子どもの地位向上への働きかけも行っている
こうした寄付の啓蒙の他に、子どもの地位向上への働きかけも行っています。
にもかかわらず、あまりイメージを持たれていないのは、寄付金の取り扱いに関する認知が一因です。
日本ユニセフ協会が集めた善意のお金は、その全額が寄付に回されるわけではありません。
確かにそれだけ耳にすると、印象を損ねるのも当然といえます。
しかし、運動を維持していくのには、必ずお金が必要であり、それがなければ寄付を呼びかけることもできません。

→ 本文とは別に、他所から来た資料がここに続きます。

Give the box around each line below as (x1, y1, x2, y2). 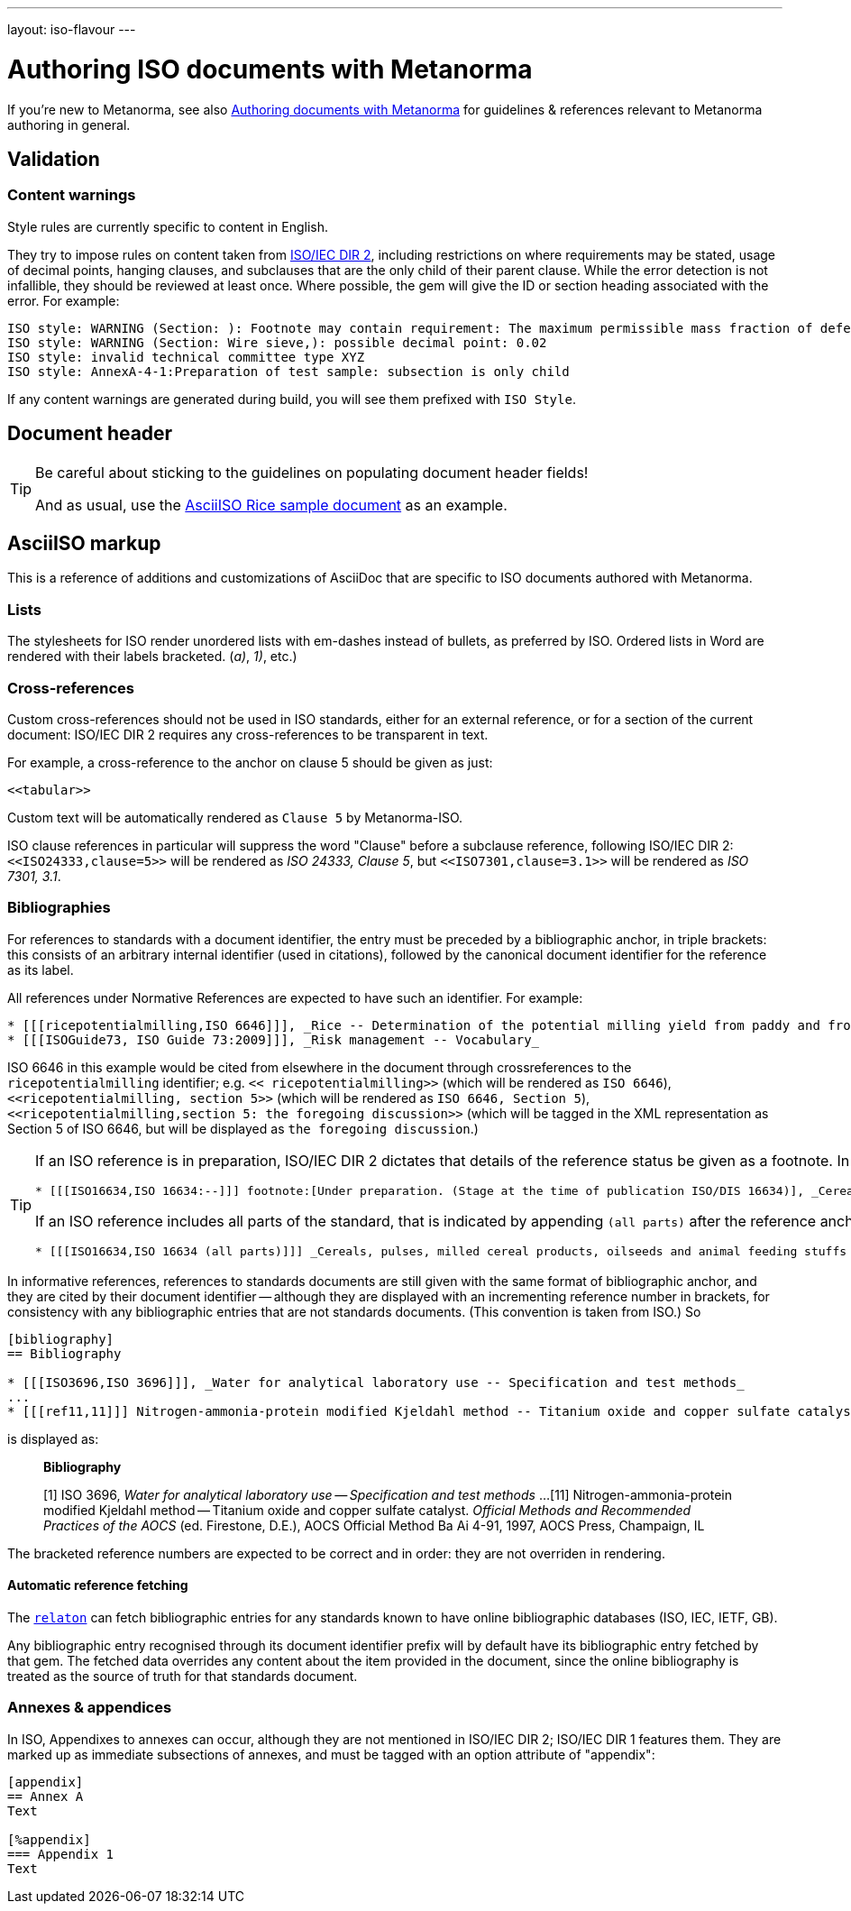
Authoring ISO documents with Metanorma (7, 53, 533, 85)
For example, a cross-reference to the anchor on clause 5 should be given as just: (7, 754, 493, 770)
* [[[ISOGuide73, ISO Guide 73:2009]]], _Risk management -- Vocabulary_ (7, 1032, 540, 1047)
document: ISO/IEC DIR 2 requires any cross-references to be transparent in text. (7, 726, 489, 742)
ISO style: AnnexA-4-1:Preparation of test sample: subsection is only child (7, 363, 570, 379)
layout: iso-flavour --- (7, 22, 136, 37)
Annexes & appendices (7, 1698, 172, 1717)
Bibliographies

人件費や光熱費などの経費は常に発生して、それを支払うこともまた、社会における常識です。
そもそもボランティアとは志願という意味合いがあり、無償という意味は含まれていません。
こうした認識の違いが、批判へとつながっていることも確かです。
本部が定めた協定では、活動を実施する際の費用は、最大で募金の25パーセントに収めるよう指示されています。
また、直接ユニセフ本部へ寄付金を送る窓口を設ける向きもありますが、これにはある問題が生じます。
日本ユニセフ協会は寄付金控除が認められていますが、直接寄付にはそのような優遇措置がありません。
協会の運営費を避けても、所得税率のほうが結果的に高くなることも考えられますから、注意が必要です。
正しい理解に基づいて、必要な支援の手を差し伸べていきましょう。